Introduction: Boom Bag
I was upset. Everywhere I turned was an ipod. On display, in someone's hand, strapped to an arm, hidden in a pocket (the head phones are a give-away), in the train, on the bus, walking down the street. I kept thinking to myself, "What happened to that guy from the 80's with the HUGE book box on his shoulder?" Well, no more! We've been isolating each other from our musical tastes for too long, and have been acting far too respectable. Enter the Boom Bag.
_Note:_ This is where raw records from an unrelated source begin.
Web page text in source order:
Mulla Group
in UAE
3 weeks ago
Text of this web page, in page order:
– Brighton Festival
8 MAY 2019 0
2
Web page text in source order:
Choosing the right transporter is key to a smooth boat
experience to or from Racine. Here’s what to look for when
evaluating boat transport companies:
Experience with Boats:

Sure you can buy these. For $150.00. Which is insane. So here's how to make one. It cost me five bucks, but then I had the back pack and speaker already.
Step 1: Materials
- A back pack (I used my fourth grade back back for that real 80's look)
- An 8 ohm speaker that will fit in an outside pocket on the back back (I used a Marshal guitar monitor)
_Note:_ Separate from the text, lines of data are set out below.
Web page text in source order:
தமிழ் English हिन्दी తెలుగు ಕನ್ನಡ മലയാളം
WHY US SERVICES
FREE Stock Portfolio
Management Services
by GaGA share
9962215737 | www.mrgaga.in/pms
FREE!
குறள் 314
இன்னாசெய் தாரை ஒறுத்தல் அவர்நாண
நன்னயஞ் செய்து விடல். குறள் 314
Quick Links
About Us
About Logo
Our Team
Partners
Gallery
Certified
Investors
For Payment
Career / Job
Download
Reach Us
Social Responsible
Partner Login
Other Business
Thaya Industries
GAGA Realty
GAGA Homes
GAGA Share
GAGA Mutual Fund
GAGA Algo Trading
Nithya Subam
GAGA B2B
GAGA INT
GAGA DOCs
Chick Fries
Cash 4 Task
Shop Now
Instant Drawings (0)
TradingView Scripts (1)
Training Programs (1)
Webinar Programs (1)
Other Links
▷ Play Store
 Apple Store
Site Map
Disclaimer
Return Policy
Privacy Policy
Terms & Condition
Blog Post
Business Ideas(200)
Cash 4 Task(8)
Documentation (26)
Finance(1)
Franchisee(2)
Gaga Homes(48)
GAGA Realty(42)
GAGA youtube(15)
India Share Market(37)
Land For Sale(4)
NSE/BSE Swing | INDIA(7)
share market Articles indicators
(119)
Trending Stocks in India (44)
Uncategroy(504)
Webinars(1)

- A battery holder (Mine's from a toy)
- Some electronics including:
-- LM386 IC
-- 100K pot
-- 10 ohm resistor
-- 0.05uf cap
-- 250uf cap
-- 10uf cap
-- 0.1uf cap
-- A headphone plug (I got mine from some crappy airplane headphones)
- Soldering iron
-1/4" MDF or plywood
- Some polyfil
- A stapler
- Some screen or mesh
Step 2: Breadboard
Test that circuit out! I'll be honest, I didn't come up with the amp myself, I used this guy's. But you'll notice my parts list is a little different. I left out c2, the cap that connects pins 1 and 8. This is the gain pot, you can increase the cap for more gain. I didn't like any gain, so I left it out. The pot controls the volume, and the last cap, c5, can be increased a bit for some bass boost. Try stuff out and see what you like.
Step 3: Circuit Board
Next, hard wire those bits up. As you can see I etched my own circuit board, I'm not going to get into how, there's many good instructables on it already. There's so few parts, you could probably solder it up without a board at all. I'd give you the image for the board, but my computer ate it.
Step 4: Cut It Up
Cut a piece of MDF to fit in the pocket of the back pack, then cut a circle out for the speaker. Speakers usually mount on the back of the board so you.ve got to leave a bit of a lip for the speaker to screw into.
Step 5: Wire It Up
Wire everything together, make sure it works.
Step 6: Mount It Up
Screw down all the pieces. Try to locate the battery pack where you'll be able to access it. Or maybe you could solarize yours! When your done here, cut a piece of screen or mesh and staple it to the front side of the mdf to protect the speaker.
Step 7: Stuff It Up
Shove your workings into your back pack pocket, and stuff the gaps with polyfil. Trace the speaker circle with chalk (you should be able to feel the MDF cut out) and carefully cut the pocket. You might want to run some seem sealer around the fresh pocket edge, or seem sew it.
Step 8: Finish It Up
Almost done, just cut a hole inside the pocket to thread the headphone jack through, or send it through the outside, what ever works for you. This old back pack had another pocket inside the main one that I could keep my phone (and mp3 player) in. Another option is to get a usb headphone connector and leave it wired in the speaker pocket. Good luck!